# Work item:
Look below for the line containing "New Republic. It boasted improved". Reproduce it and every line after it exactly, and nothing more.

Start of Information provided

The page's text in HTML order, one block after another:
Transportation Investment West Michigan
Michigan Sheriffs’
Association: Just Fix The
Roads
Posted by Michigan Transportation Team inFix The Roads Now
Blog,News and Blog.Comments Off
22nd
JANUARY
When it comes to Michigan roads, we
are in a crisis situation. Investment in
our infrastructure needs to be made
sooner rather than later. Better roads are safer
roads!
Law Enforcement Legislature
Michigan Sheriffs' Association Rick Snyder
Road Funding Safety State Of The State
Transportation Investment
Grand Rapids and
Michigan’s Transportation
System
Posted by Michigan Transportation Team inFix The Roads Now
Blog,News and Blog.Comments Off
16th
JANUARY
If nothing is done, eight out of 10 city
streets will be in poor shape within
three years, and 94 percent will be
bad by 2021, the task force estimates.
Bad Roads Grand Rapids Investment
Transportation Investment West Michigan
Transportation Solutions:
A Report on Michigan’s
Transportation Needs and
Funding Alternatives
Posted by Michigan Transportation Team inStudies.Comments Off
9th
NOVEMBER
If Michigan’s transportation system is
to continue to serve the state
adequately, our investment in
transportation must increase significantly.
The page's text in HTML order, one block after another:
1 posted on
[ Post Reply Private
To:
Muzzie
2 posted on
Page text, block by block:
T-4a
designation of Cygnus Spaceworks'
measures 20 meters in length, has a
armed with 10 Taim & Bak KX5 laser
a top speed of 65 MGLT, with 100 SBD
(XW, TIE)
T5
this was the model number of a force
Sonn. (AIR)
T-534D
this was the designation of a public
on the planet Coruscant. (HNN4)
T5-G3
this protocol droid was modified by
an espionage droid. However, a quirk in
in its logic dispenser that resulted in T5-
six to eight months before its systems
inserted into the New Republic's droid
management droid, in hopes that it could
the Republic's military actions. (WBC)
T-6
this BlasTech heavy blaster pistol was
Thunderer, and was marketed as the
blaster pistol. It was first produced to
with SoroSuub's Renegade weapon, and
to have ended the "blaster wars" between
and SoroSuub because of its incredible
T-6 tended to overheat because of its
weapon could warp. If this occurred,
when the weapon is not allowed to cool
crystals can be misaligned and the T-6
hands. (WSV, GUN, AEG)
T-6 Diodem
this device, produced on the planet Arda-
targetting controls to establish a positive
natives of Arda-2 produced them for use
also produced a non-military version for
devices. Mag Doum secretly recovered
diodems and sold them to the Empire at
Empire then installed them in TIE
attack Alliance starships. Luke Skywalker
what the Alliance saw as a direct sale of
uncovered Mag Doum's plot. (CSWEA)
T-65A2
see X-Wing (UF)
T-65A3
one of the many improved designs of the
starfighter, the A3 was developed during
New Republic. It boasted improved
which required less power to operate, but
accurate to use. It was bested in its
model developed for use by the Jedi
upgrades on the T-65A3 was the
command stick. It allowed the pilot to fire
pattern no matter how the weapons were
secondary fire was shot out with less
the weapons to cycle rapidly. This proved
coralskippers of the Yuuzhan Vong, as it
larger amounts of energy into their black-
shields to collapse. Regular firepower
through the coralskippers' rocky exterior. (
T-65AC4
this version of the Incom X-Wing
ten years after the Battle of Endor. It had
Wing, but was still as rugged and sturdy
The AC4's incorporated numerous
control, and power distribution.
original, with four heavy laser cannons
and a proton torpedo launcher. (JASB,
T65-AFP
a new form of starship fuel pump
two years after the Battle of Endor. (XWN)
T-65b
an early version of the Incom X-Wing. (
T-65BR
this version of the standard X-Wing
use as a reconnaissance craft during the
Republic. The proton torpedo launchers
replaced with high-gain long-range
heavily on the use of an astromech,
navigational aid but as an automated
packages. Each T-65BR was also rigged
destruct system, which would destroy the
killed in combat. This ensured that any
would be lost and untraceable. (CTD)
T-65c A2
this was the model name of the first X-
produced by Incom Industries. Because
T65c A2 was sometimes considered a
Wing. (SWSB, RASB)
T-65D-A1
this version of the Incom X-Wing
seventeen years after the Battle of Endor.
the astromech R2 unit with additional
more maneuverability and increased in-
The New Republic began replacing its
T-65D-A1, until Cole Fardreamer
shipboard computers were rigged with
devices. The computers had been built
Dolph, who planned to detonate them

End of Information provided

# Exercise solution:
New Republic. It boasted improved
which required less power to operate, but
accurate to use. It was bested in its
model developed for use by the Jedi
upgrades on the T-65A3 was the
command stick. It allowed the pilot to fire
pattern no matter how the weapons were
secondary fire was shot out with less
the weapons to cycle rapidly. This proved
coralskippers of the Yuuzhan Vong, as it
larger amounts of energy into their black-
shields to collapse. Regular firepower
through the coralskippers' rocky exterior. (
T-65AC4
this version of the Incom X-Wing
ten years after the Battle of Endor. It had
Wing, but was still as rugged and sturdy
The AC4's incorporated numerous
control, and power distribution.
original, with four heavy laser cannons
and a proton torpedo launcher. (JASB,
T65-AFP
a new form of starship fuel pump
two years after the Battle of Endor. (XWN)
T-65b
an early version of the Incom X-Wing. (
T-65BR
this version of the standard X-Wing
use as a reconnaissance craft during the
Republic. The proton torpedo launchers
replaced with high-gain long-range
heavily on the use of an astromech,
navigational aid but as an automated
packages. Each T-65BR was also rigged
destruct system, which would destroy the
killed in combat. This ensured that any
would be lost and untraceable. (CTD)
T-65c A2
this was the model name of the first X-
produced by Incom Industries. Because
T65c A2 was sometimes considered a
Wing. (SWSB, RASB)
T-65D-A1
this version of the Incom X-Wing
seventeen years after the Battle of Endor.
the astromech R2 unit with additional
more maneuverability and increased in-
The New Republic began replacing its
T-65D-A1, until Cole Fardreamer
shipboard computers were rigged with
devices. The computers had been built
Dolph, who planned to detonate them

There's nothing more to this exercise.